To this John makes no reply, for the obvious reason that the dereliction of Christ on the cross, in his unique atoning sufferings, cannot be logically quoted as a proof that God will treat all saints in this way. No man can have any proper fellowship with Christ in the atonement. He trod the winepress alone. We have no sounding-line long enough to reach the depth of that sorrow, which wrung from the Son of God the cry — Matt. 27:46, "My God, my God, why hast thou forsaken me?" Martin Luther, after several hours of silent meditation on these words, exclaimed, "God forsaken of God! I cannot understand it." It is certainly a great mistake to generalize the Son's abandonment on the cross by the Father, and insist that this adumbrates the normal experience of all believers. It flatly contradicts the promise in Heb. 13:5, "I will never leave thee, nor forsake thee," fortified by five negatives in the Greek, thus — "no never, no never, no never forsake."

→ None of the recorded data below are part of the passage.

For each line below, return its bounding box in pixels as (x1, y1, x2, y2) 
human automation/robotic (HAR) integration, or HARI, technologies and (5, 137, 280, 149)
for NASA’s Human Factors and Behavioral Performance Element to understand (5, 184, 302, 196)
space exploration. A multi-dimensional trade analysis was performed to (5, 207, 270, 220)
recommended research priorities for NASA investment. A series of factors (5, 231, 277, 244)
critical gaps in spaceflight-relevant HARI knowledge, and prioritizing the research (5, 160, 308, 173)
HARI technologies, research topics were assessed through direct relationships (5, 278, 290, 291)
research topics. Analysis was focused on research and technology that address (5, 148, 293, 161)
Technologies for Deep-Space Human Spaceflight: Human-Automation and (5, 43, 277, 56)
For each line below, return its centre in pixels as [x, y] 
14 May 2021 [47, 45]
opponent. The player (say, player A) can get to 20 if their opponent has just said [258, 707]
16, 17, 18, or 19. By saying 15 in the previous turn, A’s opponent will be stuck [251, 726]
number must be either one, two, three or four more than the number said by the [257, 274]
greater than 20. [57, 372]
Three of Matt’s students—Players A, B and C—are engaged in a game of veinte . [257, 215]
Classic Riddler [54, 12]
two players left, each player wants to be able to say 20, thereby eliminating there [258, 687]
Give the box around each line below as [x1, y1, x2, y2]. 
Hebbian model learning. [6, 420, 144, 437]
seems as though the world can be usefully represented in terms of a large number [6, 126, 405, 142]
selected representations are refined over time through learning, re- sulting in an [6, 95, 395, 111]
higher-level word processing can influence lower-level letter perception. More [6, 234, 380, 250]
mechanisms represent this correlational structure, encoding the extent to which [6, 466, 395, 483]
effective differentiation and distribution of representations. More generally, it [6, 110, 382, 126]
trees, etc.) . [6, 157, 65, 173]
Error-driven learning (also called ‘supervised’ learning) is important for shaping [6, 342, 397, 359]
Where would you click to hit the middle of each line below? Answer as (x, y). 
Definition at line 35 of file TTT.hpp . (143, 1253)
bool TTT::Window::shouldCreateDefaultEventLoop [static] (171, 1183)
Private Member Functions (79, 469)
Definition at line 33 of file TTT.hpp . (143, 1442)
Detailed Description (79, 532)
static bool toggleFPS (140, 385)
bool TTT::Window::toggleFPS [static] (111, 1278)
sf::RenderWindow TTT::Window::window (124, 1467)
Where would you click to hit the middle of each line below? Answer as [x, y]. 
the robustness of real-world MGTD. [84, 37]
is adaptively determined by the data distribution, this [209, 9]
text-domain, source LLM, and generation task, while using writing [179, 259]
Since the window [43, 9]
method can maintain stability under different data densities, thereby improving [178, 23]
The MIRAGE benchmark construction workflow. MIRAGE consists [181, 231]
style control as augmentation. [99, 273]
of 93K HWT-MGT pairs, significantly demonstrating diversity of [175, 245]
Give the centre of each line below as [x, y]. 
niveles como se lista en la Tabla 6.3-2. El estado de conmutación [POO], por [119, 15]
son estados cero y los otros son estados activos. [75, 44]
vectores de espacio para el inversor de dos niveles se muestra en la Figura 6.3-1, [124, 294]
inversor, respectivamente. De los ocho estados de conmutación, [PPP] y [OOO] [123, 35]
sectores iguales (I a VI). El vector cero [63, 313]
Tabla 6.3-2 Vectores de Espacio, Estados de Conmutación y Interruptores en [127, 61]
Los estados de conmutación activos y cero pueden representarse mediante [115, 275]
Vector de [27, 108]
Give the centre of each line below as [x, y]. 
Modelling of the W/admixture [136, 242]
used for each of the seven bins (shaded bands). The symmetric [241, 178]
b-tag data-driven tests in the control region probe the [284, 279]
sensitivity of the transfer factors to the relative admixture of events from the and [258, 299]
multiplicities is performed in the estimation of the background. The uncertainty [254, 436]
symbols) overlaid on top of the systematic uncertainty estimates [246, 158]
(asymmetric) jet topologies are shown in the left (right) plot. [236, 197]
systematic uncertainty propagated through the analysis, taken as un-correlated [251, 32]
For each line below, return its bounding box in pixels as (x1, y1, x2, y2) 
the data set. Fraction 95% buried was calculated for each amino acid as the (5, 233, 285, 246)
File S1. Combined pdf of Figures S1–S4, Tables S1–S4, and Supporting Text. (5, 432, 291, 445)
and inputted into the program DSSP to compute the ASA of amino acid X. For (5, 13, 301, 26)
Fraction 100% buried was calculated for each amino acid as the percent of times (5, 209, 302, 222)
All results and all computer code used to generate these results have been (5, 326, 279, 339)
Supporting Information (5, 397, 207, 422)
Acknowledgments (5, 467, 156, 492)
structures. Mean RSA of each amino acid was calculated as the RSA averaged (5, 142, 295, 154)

We close with a word of apology for the great poet of Methodism. His high-strung, delicate, nervous constitution was subject to depressing, morbid reactions, in which he imagined himself forsaken by God, while he was as near to him as ever. Charles Wesley took his theology more largely from his feelings than did his brother, who rebuked this error, saying, "God does not play at bo-peep with his creatures." He insists that there are no arbitrary hidings of his countenance for our growth in loyalty and holiness; that joy and sunshine have a far more effectual purifying power than gloom and darkness; that light and love go hand in hand. Darkness breeds corruption; light purifies. In forming a union with us, God takes the first step; in sundering that union, we take the first step. He never sovereignly and causelessly deserts us even for an hour.